Work instruction
Filter task. Return each line of the material that holds the string "void".

Source data
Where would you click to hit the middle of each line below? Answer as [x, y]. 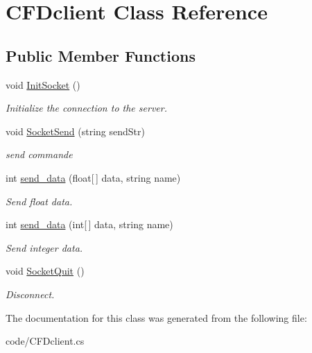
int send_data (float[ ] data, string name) [93, 177]
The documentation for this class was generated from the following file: [156, 317]
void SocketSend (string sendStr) [75, 131]
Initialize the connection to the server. [86, 108]
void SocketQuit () [45, 271]
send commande [39, 154]
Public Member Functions [101, 55]
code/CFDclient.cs [45, 341]
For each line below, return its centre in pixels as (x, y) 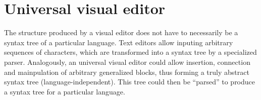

Answer area
void SocketSend (string sendStr) [75, 131]
void SocketQuit () [45, 271]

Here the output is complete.